Tim Moore is an American pop singer and songwriter who recorded four albums for Asylum Records in the 1970s. Moore's songs were praised by critics and admired by a diverse range of peers including Keith Richards, Jimmy Webb, James Taylor and Michael McDonald.

Career

Early bands
A self-taught musician, Moore grew up in Philadelphia, where he went to art school and played his early songs at local coffee houses. His rock career began with DC & the Senators opening arena rock concerts in Philadelphia. He played drums with Woody's Truck Stop, the first band to feature Todd Rundgren. He and a friend started the Muffins, the first group to record and perform Tim Moore pop songs. The Muffins had minor success on RCA Records with the single "Subway Traveler". During its year of existence, the band did one week residencies at the Trauma, a psychedelic club in Philadelphia, with acts like the Velvet Underground.

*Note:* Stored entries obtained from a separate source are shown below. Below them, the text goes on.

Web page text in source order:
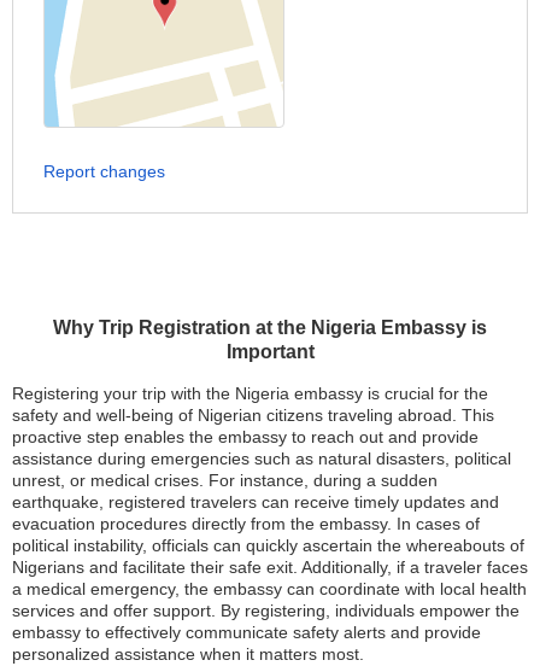
Why Trip Registration at the Nigeria Embassy is
Important
Registering your trip with the Nigeria embassy is crucial for the
safety and well-being of Nigerian citizens traveling abroad. This
proactive step enables the embassy to reach out and provide
assistance during emergencies such as natural disasters, political
unrest, or medical crises. For instance, during a sudden
earthquake, registered travelers can receive timely updates and
evacuation procedures directly from the embassy. In cases of
political instability, officials can quickly ascertain the whereabouts of
Nigerians and facilitate their safe exit. Additionally, if a traveler faces
a medical emergency, the embassy can coordinate with local health
services and offer support. By registering, individuals empower the
embassy to effectively communicate safety alerts and provide
personalized assistance when it matters most.
Report changes
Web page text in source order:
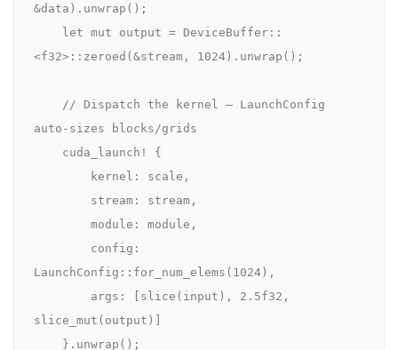
&data). unwrap ();
let mut output = DeviceBuffer::
<f32>:: zeroed (&stream, 1024). unwrap ();
// Dispatch the kernel — LaunchConfig
auto-sizes blocks/grids
cuda_launch!
{
LaunchConfig :: for_num_elems ( 1024),
        args: [
slice (input), 2.5f32
slice_mut (output)]
    }.
unwrap ();
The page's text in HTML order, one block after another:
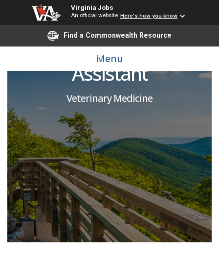
Virginia Jobs
An official website Here's how you know
Find a Commonwealth Resource
Menu
Large Animal Care
Assistant
Veterinary Medicine
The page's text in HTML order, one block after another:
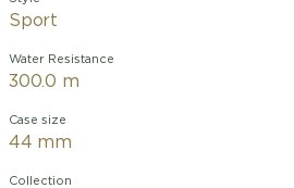
Sport
Water Resistance
300.0 m
Case size
44 mm
Collection
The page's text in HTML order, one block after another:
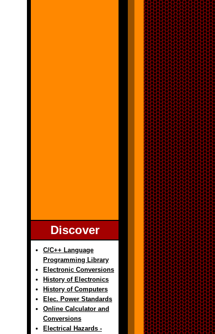
Discover
C/C++ Language
Programming Library
Electronic Conversions
History of Electronics
History of Computers
Elec. Power Standards
Online Calculator and
Conversions
Electrical Hazards -
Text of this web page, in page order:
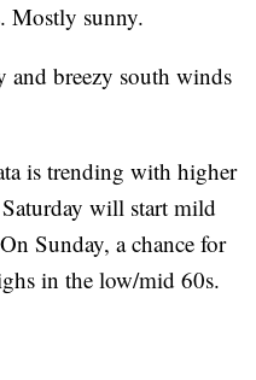
Mostly sunny.
breezy south winds
is trending with higher
will start mild
Sunday, a chance for
in the low/mid 60s.
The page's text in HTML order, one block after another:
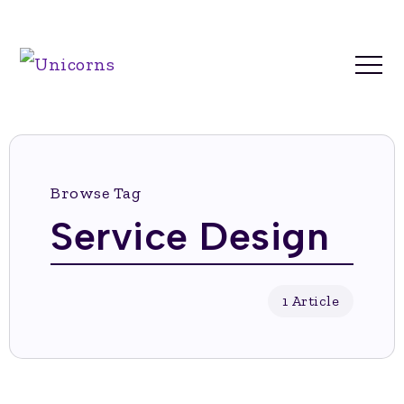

After the Muffins disbanded, Frank Zappa heard Moore play solo and considered his songs harmonically advanced for the time. Zappa brought Moore to New York with the intention of signing him to his label, Bizarre Records. Moore declined the offer when Zappa couldn't schedule time to produce the album himself. Moore returned to Philadelphia and worked as a staff writer and studio musician on sessions with Thom Bell, Gamble and Huff, and other producers of Philadelphia soul. He lived next door to singer Daryl Hall in downtown Philadelphia, where they worked together as staff writers for a production company. Moore and Hall co-founded a new band, Gulliver, who released one album for Elektra Records.

Solo career
After the breakup of Gulliver, Moore sought a more personal approach to his music. He moved to Woodstock, New York, the residence of Bob Dylan, The Band, and Van Morrison. He signed with Dunhill Records, which issued his first single, "A Fool Like You," on which Donald Fagen of Steely Dan sang backup. In return, Moore sang backup on the first Steely Dan single, "Dallas".

Moore's self titled debut solo album came in 1974 as the first release by a label called A Small Record Company. It was distributed by Paramount and its parent company Famous Music Corp. It was produced by Nick Jameson, who recognized Moore's multi-instrumental talents and encouraged him to assemble his own tracks. Moore layered guitar, keyboard, and bass parts over drum tracks by Bernard Purdie, and Russ Kunkel. The debut single "Second Avenue" charted in the US, Canada, and UK. But as it was headed up the US charts Famous Music closed its record operations.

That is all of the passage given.